Limitations & Future Work

  1. 2D Slice Processing: Currently operates at the 2D level without utilizing 3D volumetric information, potentially losing inter-slice continuity.
  2. Hallucination Issues: Although superior to competitors, synthesized images may still exhibit artifacts (particularly in T1Gd contrast-enhanced regions).
  3. Brain-only Validation: Generalization to other organs like the heart or abdomen has not yet been verified.
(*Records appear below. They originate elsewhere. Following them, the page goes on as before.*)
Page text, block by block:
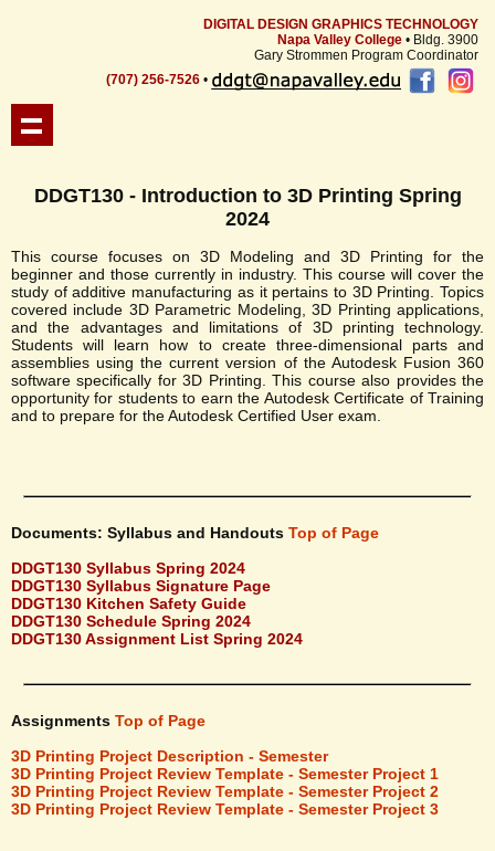
DIGITAL DESIGN GRAPHICS TECHNOLOGY
Napa Valley College • Bldg. 3900
Gary Strommen Program Coordinator
(707) 256-7526 •
DDGT130 - Introduction to 3D Printing Spring
2024
This course focuses on 3D Modeling and 3D Printing for the
beginner and those currently in industry. This course will cover the
study of additive manufacturing as it pertains to 3D Printing. Topics
covered include 3D Parametric Modeling, 3D Printing applications,
and the advantages and limitations of 3D printing technology.
Students will learn how to create three-dimensional parts and
assemblies using the current version of the Autodesk Fusion 360
software specifically for 3D Printing. This course also provides the
opportunity for students to earn the Autodesk Certificate of Training
and to prepare for the Autodesk Certified User exam.
Documents: Syllabus and Handouts Top of Page
DDGT130 Syllabus Spring 2024
DDGT130 Syllabus Signature Page
DDGT130 Kitchen Safety Guide
DDGT130 Schedule Spring 2024
DDGT130 Assignment List Spring 2024
Assignments Top of Page
3D Printing Project Description - Semester
3D Printing Project Review Template - Semester Project 1
3D Printing Project Review Template - Semester Project 2
3D Printing Project Review Template - Semester Project 3
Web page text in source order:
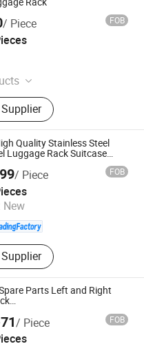
/ Piece FOB
LED Display, LCD
Display, Monitor, 3D
2K/4K Monitor,
Screen, Smart TV,
Ltd.
2021
Quality Stainless Steel
Luggage Rack Suitcase
/ Piece FOB
New
Co., Ltd.
Since 2020
Parts Left and Right
/ Piece FOB
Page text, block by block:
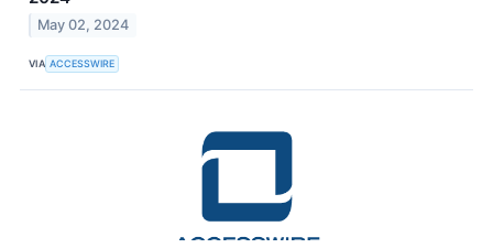
May 02, 2024
VIA ACCESSWIRE

  4. Fixed Quantization Levels: \(L=[8,8,8,5,5,5]\) is manually set; adaptive selection might further improve performance.
  5. Absence of MRI Physics: Incorporating physical priors, such as T1Gd contrast enhancement mechanisms, could improve specialized modality synthesis.
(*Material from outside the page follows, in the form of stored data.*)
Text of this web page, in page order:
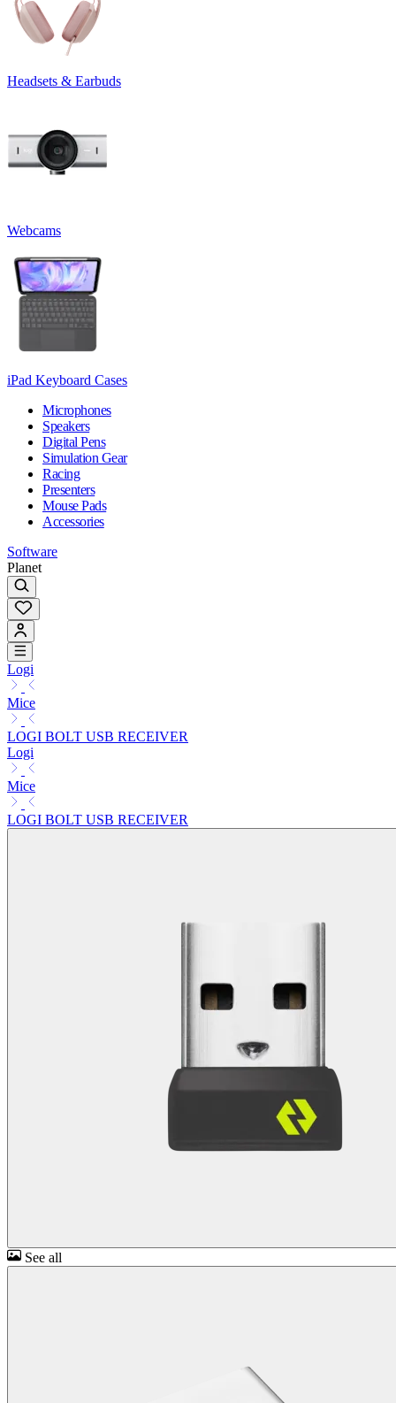
Headsets & Earbuds
Webcams
iPad Keyboard Cases
Microphones
Speakers
Digital Pens
Simulation Gear
Racing
Presenters
Mouse Pads
Accessories
Software
Planet
Logi
Mice
LOGI BOLT USB RECEIVER
Logi
Mice
LOGI BOLT USB RECEIVER
See all
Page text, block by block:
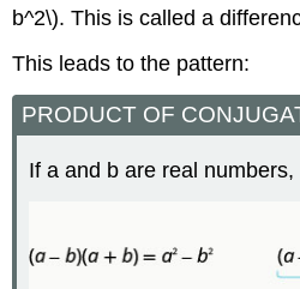
b^2\). This is called a
This leads to the pattern:
PRODUCT OF
If a and b are real numbers,
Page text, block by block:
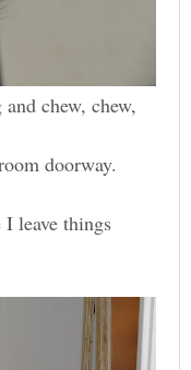
chew, chew,
doorway.
leave things
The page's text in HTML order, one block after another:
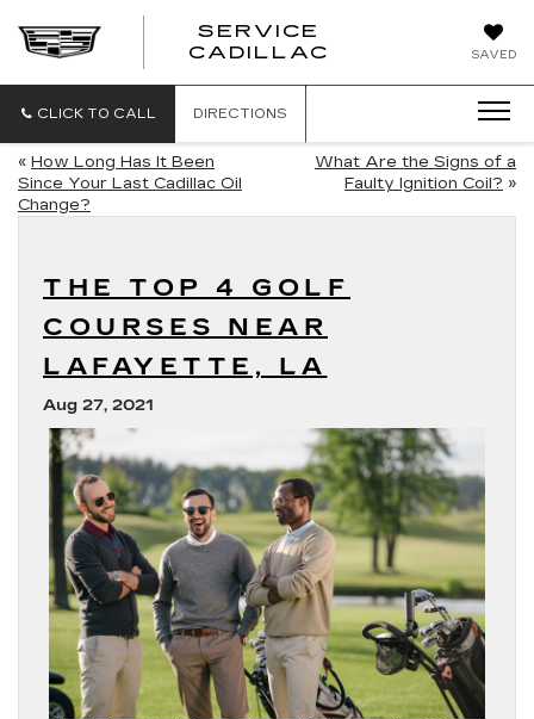
SAVED
SERVICE
CADILLAC
CLICK TO CALL DIRECTIONS
« How Long Has It Been
Since Your Last Cadillac Oil
Change?
What Are the Signs of a
Faulty Ignition Coil? »
THE TOP 4 GOLF
COURSES NEAR
LAFAYETTE, LA
Aug 27, 2021
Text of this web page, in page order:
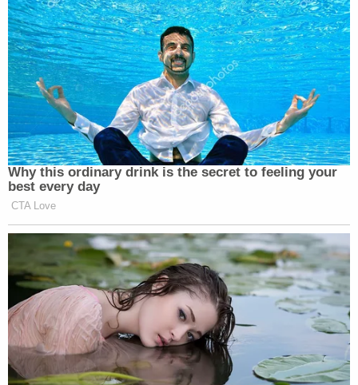
my best friend has left a hole in my heart that can
never truly be filled."
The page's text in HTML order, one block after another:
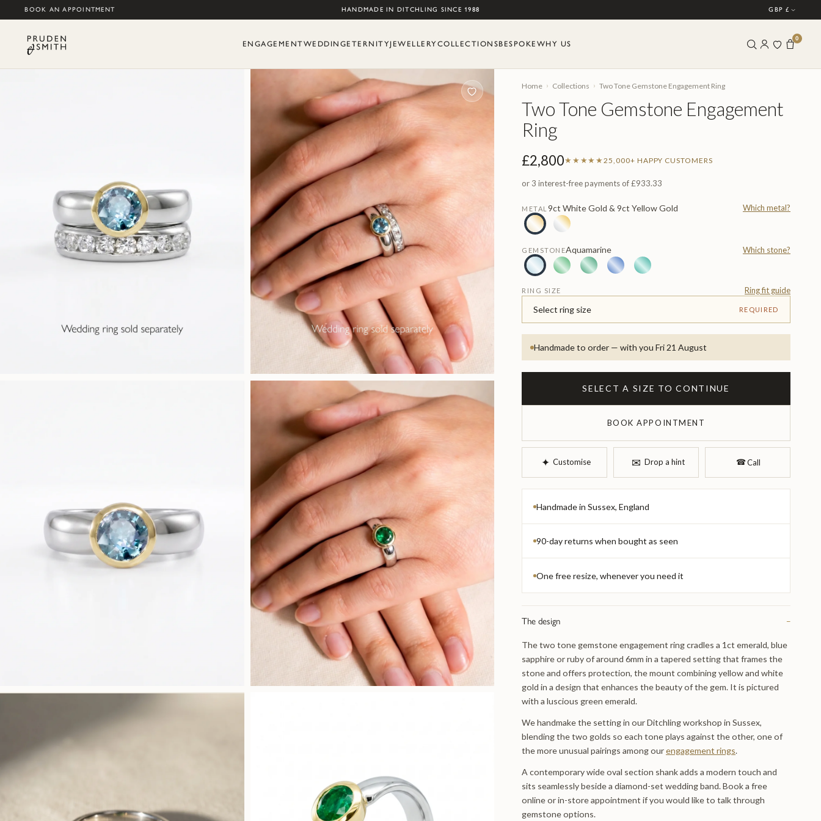
Skip to content
BOOK AN APPOINTMENT HANDMADE IN DITCHLING SINCE 1988 GBP £
ENGAGEMENTWEDDINGETERNITYJEWELLERYCOLLECTIONSBESPOKE WHY US
0
Home › Collections › Two Tone Gemstone Engagement Ring
Two Tone Gemstone Engagement
Ring
£2,800★★★★★25,000+ HAPPY CUSTOMERS
or 3 interest-free payments of£933.33
METAL 9ct White Gold & 9ct Yellow Gold Which metal?
GEMSTONEAquamarine Which stone?
RING SIZE Ring fit guide
Select ring size REQUIRED
Handmade to order — with you Fri 21 August
SELECT A SIZE TO CONTINUE
BOOK APPOINTMENT
✦︎ Customise ✉︎ Drop a hint ☎︎Call
Handmade in Sussex, England
90-day returns when bought as seen
One free resize, whenever you need it
The design −
The two tone gemstone engagement ring cradles a 1ct emerald, blue
sapphire or ruby of around 6mm in a tapered setting that frames the
stone and offers protection, the mount combining yellow and white
gold in a design that enhances the beauty of the gem. It is pictured
with a luscious green emerald.
We handmake the setting in our Ditchling workshop in Sussex,
blending the two golds so each tone plays against the other, one of
the more unusual pairings among ourengagement rings.
A contemporary wide oval section shank adds a modern touch and
sits seamlessly beside a diamond-set wedding band. Book a free
online or in-store appointment if you would like to talk through
gemstone options.
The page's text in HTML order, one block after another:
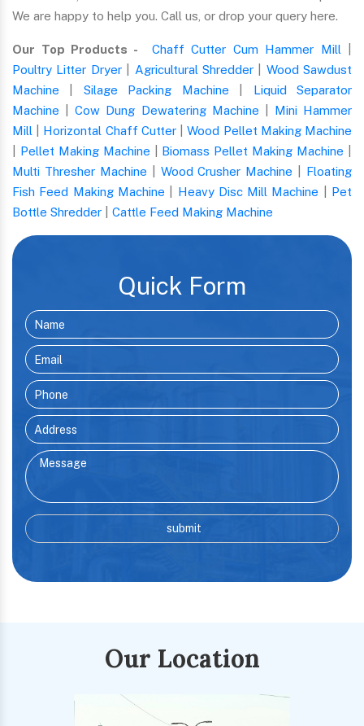
We are happy to help you. Call us, or drop your query here.
Our Top Products - Chaff Cutter Cum Hammer Mill
Poultry Litter Dryer| Agricultural Shredder| Wood Sawdust
Machine
Silage Packing Machine
Liquid Separator
Machine |Cow Dung Dewatering Machine
Mini Hammer
Mill
Horizontal Chaff Cutter|Wood Pellet Making Machine
Pellet Making Machine Biomass Pellet Making Machine
Multi Thresher Machine
Wood Crusher Machine
Floating
Fish Feed Making Machine
Heavy Disc Mill Machine
Pet
Bottle Shredder
Cattle Feed Making Machine
Quick Form
Our Location
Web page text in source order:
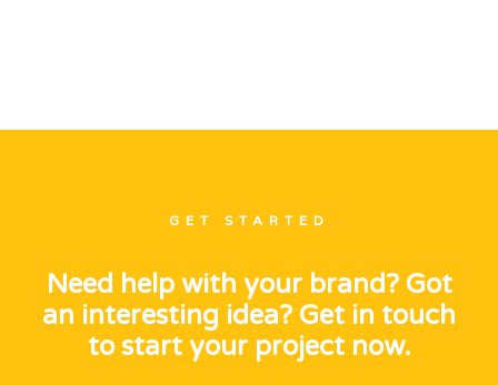
GET STARTED
Need help with your brand? Got
an interesting idea? Get in touch
to start your project now.

  • FSQ → Medical Imaging: Originally used by Google for image generation, CodeBrain proves FSQ is equally effective for cross-modality medical imaging modeling.
  • Extension of VQGAN Paradigm: Stage I resembles the encode-quantize-decode flow of VQGAN, but Stage II replaces autoregressive generation with code prediction.
  • Complement to SynthSeg: While SynthSeg uses cross-modality shared structures for robust segmentation, CodeBrain utilizes the same prior for modality synthesis.

Rating

  • Novelty: ⭐⭐⭐⭐ Paradigm innovation by reframing any-to-any completion as a code prediction problem; grading loss is cleverly designed.
  • Experimental Thoroughness: ⭐⭐⭐⭐ Comprehensive across two datasets, nine scenarios, five comparisons, plus ablation and downstream validation.
  • Writing Quality: ⭐⭐⭐⭐ Clear diagrams with a logical flow from motivation to method and experiments.
  • Value: ⭐⭐⭐⭐ Provides a practical framework for unified MRI modality completion with direct benefits for downstream clinical tasks.